訓練の見学に来たレオニス達を見て、年寄りオーガ達が笑いながら「おお、角持たぬ鬼ではないか!」「今日も角を隠しておるのか?」と囃し立てた。

それに対してレオニスも、「ジジイども、元気だな!つーか、本当にあと千年は長生きしそうだな!」と軽く悪態をつくのはご愛嬌である。

オーガの里の中を一周して戻ってきた頃には、マキシもレイヴンも目が覚めて起きていた。

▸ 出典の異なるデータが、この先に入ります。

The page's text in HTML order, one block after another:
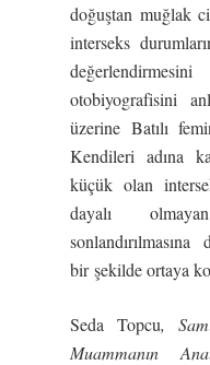
doğuştan muğlak
interseks
otobiyografisini
üzerine Batılı
Kendileri adına
küçük olan
dayalı
bir şekilde ortaya
Seda Topcu,
Muammanın
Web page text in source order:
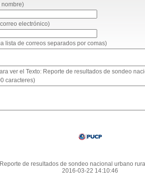
nombre)
electrónico)
lista de correos separados por comas)
ver el Texto: Reporte de resultados de sondeo
caracteres)
Reporte de resultados de sondeo nacional urbano
2016-03-22 14:10:46
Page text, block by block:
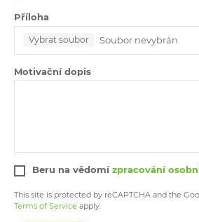
Příloha
Vybrat soubor Soubor nevybrán
Motivační dopis
Beru na vědomízpracování
This site is protected by reCAPTCHA and the
Terms of Service apply.
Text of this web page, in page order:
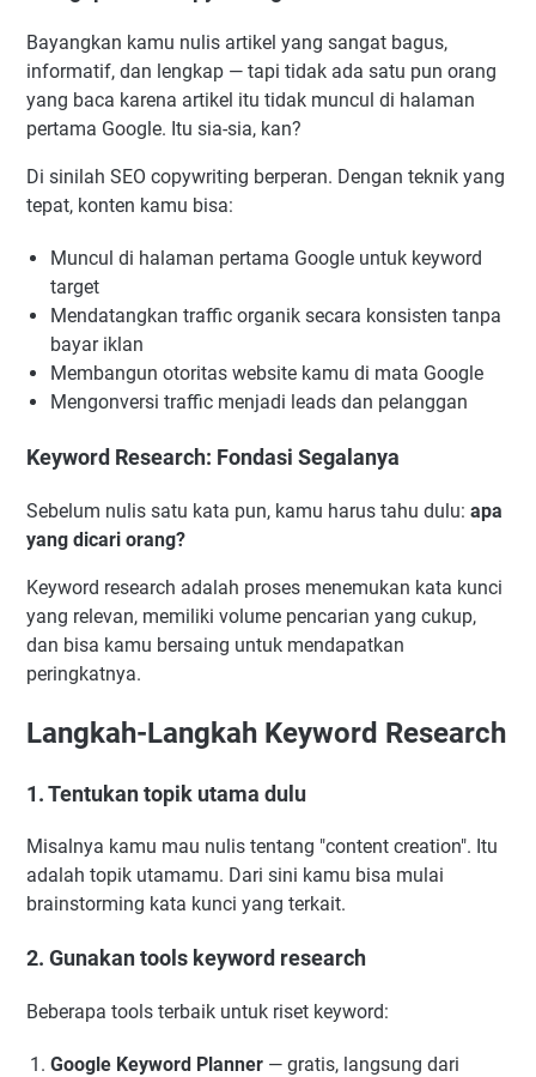
Bayangkan kamu nulis artikel yang sangat bagus,
informatif, dan lengkap — tapi tidak ada satu pun orang
yang baca karena artikel itu tidak muncul di halaman
pertama Google. Itu sia-sia, kan?
Di sinilah SEO copywriting berperan. Dengan teknik yang
tepat, konten kamu bisa:
Muncul di halaman pertama Google untuk keyword
target
Mendatangkan traffic organik secara konsisten tanpa
bayar iklan
Membangun otoritas website kamu di mata Google
Mengonversi traffic menjadi leads dan pelanggan
Keyword Research: Fondasi Segalanya
Sebelum nulis satu kata pun, kamu harus tahu dulu: apa
yang dicari orang?
Keyword research adalah proses menemukan kata kunci
yang relevan, memiliki volume pencarian yang cukup,
dan bisa kamu bersaing untuk mendapatkan
peringkatnya.
Langkah-Langkah Keyword Research
1. Tentukan topik utama dulu
Misalnya kamu mau nulis tentang "content creation". Itu
adalah topik utamamu. Dari sini kamu bisa mulai
brainstorming kata kunci yang terkait.
2. Gunakan tools keyword research
Beberapa tools terbaik untuk riset keyword:
Google Keyword Planner — gratis, langsung dari
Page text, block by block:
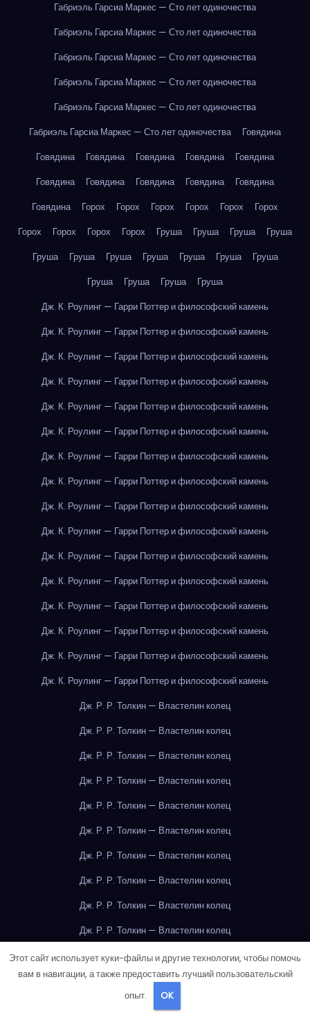
Габриэль Гарсиа Маркес — Сто лет одиночества
Габриэль Гарсиа Маркес — Сто лет одиночества
Габриэль Гарсиа Маркес — Сто лет одиночества
Габриэль Гарсиа Маркес — Сто лет одиночества
Габриэль Гарсиа Маркес — Сто лет одиночества
Габриэль Гарсиа Маркес — Сто лет одиночества
Говядина
Говядина
Говядина Говядина Говядина
Говядина
Говядина
Говядина Говядина Говядина
Говядина
Говядина
Горох Горох Горох Горох Горох
Горох
Горох
Горох Горох Горох Груша Груша Груша
Груша
Груша
Груша Груша Груша Груша Груша
Груша
Груша
Груша Груша
Груша
Дж. К. Роулинг — Гарри Поттер и философский камень
Дж. К. Роулинг — Гарри Поттер и философский камень
Дж. К. Роулинг — Гарри Поттер и философский камень
Дж. К. Роулинг — Гарри Поттер и философский камень
Дж. К. Роулинг — Гарри Поттер и философский камень
Дж. К. Роулинг — Гарри Поттер и философский камень
Дж. К. Роулинг — Гарри Поттер и философский камень
Дж. К. Роулинг — Гарри Поттер и философский камень
Дж. К. Роулинг — Гарри Поттер и философский камень
Дж. К. Роулинг — Гарри Поттер и философский камень
Дж. К. Роулинг — Гарри Поттер и философский камень
Дж. К. Роулинг — Гарри Поттер и философский камень
Дж. К. Роулинг — Гарри Поттер и философский камень
Дж. К. Роулинг — Гарри Поттер и философский камень
Дж. К. Роулинг — Гарри Поттер и философский камень
Дж. К. Роулинг — Гарри Поттер и философский камень
Дж. Р. Р. Толкин — Властелин колец
Дж. Р. Р. Толкин — Властелин колец
Дж. Р. Р. Толкин — Властелин колец
Дж. Р. Р. Толкин — Властелин колец
Дж. Р. Р. Толкин — Властелин колец
Дж. Р. Р. Толкин — Властелин колец
Дж. Р. Р. Толкин — Властелин колец
Дж. Р. Р. Толкин — Властелин колец
Дж. Р. Р. Толкин — Властелин колец
Дж. Р. Р. Толкин — Властелин колец
Дж. Р. Р. Толкин — Властелин колец
Дж. Р. Р. Толкин — Властелин колец
Этот сайт использует куки-файлы и другие технологии, чтобы помочь
вам в навигации, а также предоставить лучший пользовательский
опыт.
OK

客間のテーブルで、ルゥがリーネとともに作った『ぬるぬるドリンク絶品ブレンド(ライト命名)』を、ラウルが出したバニラクッキーとともにのんびりと飲んでいる。

「あ、レオ兄ちゃん、おかえりなさい!」

「ご主人様、おかえりー」

「「フギン兄様、おかえりなさい!」」

「パパ、レオちゃん、フギン君、おかえりー!」

「あなた、お疲れさま」

戻ってきたレオニス達に気づいたライト達が、帰ってきた家族をそれぞれ笑顔で迎える。

おかえりの言葉をかけられたレオニス達も、それぞれに「ただいま」と笑顔で応えている。

「さ、じゃあ俺達はそろそろラグナロッツァに帰るか」

「そうか、大してお構いもせずすまんな」

「いやいや、こっちこそいつも連絡もせずに突然来てすまんな」

「全くだ」

「うぐッ」

レオニスの謙遜に、ラキが即座に肯定する。

だが、そのすぐ後に本音を付け加えることも忘れないラキ。

「だが、今日は我等オーガ族とフギン殿達八咫烏族が初めて顔合わせした目出度い日だ」

「そうだな」

「お前はいつもこんな善き出会いを、我等にもたらしてくれるからな。突然の訪問だろうと何だろうと大歓迎だ」

「オーガと八咫烏の交流の架け橋になれたなら幸いだ」

どちらからともなく手を差し出し、握手を交わすレオニスとラキ。

固い握手を交わしながら、ラキがニヤリ、と不敵な笑みを浮かべる。

「というか、レオニスよ。そもそもお前に細やかな気遣いなど端から期待しておらんから気にするな」

「だよな!つーか、それ、お前らオーガにも言えることだからな?」

「違いない」

「「ワーッハッハッハッハ!」」

握手をしながら高笑いするレオニスとラキ。

今日も底抜けに明るい脳筋親友同士である。

一頻り高笑いした後、ラキがフギンに向けても手を差し出した。

「フギン殿。トロールの里の族長に、オーガ族族長がよろしく言っていたと伝えておいてくれ」

「ありがとうございます。ラキ殿の御高配、このフギン一生忘れません」

「そんな畏まらずともよい。ここから八咫烏の里は遠いが、レオニス達のもとを訪ねた折などに、いつでも気軽に遊びに来られるがよい」

「はい!必ずやまたこの里に立ち寄らせていただきます!」

ラキの差し出した大きな手に、フギンも右の翼差し出して握手のように触れ合う。

オーガ族と八咫烏族、双方にとって貴重な出会いに感謝しつつフギン達はライト達とともにオーガの里を後にした。